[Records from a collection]
<<<<
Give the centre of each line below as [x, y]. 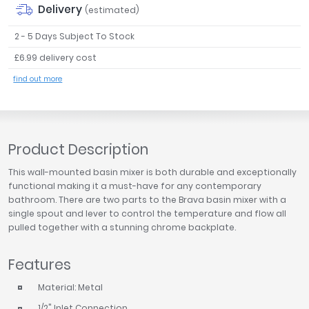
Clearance [51, 74]
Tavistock [39, 14]
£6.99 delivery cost [55, 57]
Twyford [37, 31]
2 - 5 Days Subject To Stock [74, 36]
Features [40, 264]
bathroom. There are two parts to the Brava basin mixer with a [147, 200]
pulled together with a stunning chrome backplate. [122, 228]
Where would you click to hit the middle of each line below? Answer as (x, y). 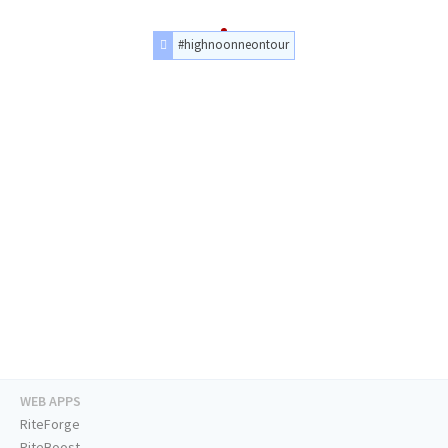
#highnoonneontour (234, 44)
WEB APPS (50, 401)
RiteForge (50, 424)
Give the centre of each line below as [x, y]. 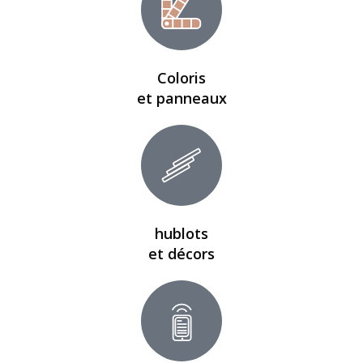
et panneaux [181, 98]
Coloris [181, 78]
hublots [181, 233]
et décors [181, 254]
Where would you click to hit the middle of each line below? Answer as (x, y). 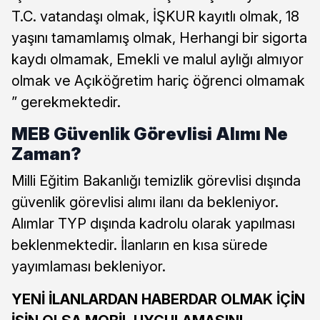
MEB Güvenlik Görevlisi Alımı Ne (150, 134)
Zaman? (46, 154)
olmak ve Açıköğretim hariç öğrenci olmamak (158, 80)
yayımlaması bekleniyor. (89, 266)
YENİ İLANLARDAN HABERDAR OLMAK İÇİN (158, 299)
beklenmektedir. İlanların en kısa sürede (140, 245)
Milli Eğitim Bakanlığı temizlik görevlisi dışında (156, 180)
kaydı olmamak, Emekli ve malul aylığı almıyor (157, 59)
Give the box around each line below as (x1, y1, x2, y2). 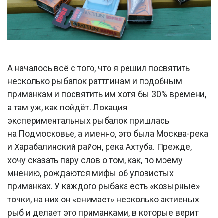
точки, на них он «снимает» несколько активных (7, 194, 199, 205)
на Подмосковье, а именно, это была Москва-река (7, 128, 208, 139)
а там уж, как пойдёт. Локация (7, 102, 127, 113)
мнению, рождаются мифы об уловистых (7, 168, 174, 179)
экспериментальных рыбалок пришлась (7, 115, 169, 126)
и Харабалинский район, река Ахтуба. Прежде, (7, 142, 192, 152)
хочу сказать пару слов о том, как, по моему (7, 155, 182, 165)
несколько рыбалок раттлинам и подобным (7, 76, 182, 87)
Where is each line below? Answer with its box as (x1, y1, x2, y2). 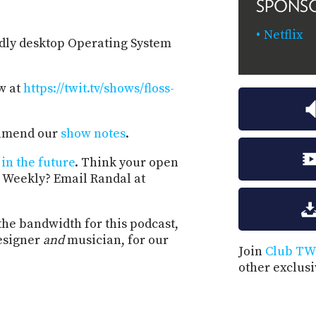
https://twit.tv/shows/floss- (23, 80, 174, 97)
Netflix (264, 27, 303, 44)
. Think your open (75, 154, 178, 171)
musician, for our (64, 232, 169, 249)
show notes (61, 126, 126, 142)
>>>>
(Task to complete)
Could you output the lines above exactly, with no pictures included?

(Response to the exercise)
Give the centre of each line below as [x, y]. 
Clearance [51, 74]
Tavistock [39, 14]
£6.99 delivery cost [55, 57]
Twyford [37, 31]
2 - 5 Days Subject To Stock [74, 36]
Features [40, 264]
bathroom. There are two parts to the Brava basin mixer with a [147, 200]
pulled together with a stunning chrome backplate. [122, 228]
Where would you click to hit the middle of each line below? Answer as (x, y). 
#highnoonneontour (234, 44)
WEB APPS (50, 401)
RiteForge (50, 424)
Give the centre of each line below as [x, y]. 
et panneaux [181, 98]
Coloris [181, 78]
hublots [181, 233]
et décors [181, 254]
Where would you click to hit the middle of each line below? Answer as (x, y). 
MEB Güvenlik Görevlisi Alımı Ne (150, 134)
Zaman? (46, 154)
olmak ve Açıköğretim hariç öğrenci olmamak (158, 80)
yayımlaması bekleniyor. (89, 266)
YENİ İLANLARDAN HABERDAR OLMAK İÇİN (158, 299)
beklenmektedir. İlanların en kısa sürede (140, 245)
Milli Eğitim Bakanlığı temizlik görevlisi dışında (156, 180)
kaydı olmamak, Emekli ve malul aylığı almıyor (157, 59)
Give the box around each line below as (x1, y1, x2, y2). 
точки, на них он «снимает» несколько активных (7, 194, 199, 205)
на Подмосковье, а именно, это была Москва-река (7, 128, 208, 139)
а там уж, как пойдёт. Локация (7, 102, 127, 113)
мнению, рождаются мифы об уловистых (7, 168, 174, 179)
экспериментальных рыбалок пришлась (7, 115, 169, 126)
и Харабалинский район, река Ахтуба. Прежде, (7, 142, 192, 152)
хочу сказать пару слов о том, как, по моему (7, 155, 182, 165)
несколько рыбалок раттлинам и подобным (7, 76, 182, 87)
Where is each line below? Answer with its box as (x1, y1, x2, y2). 
https://twit.tv/shows/floss- (23, 80, 174, 97)
Netflix (264, 27, 303, 44)
. Think your open (75, 154, 178, 171)
musician, for our (64, 232, 169, 249)
show notes (61, 126, 126, 142)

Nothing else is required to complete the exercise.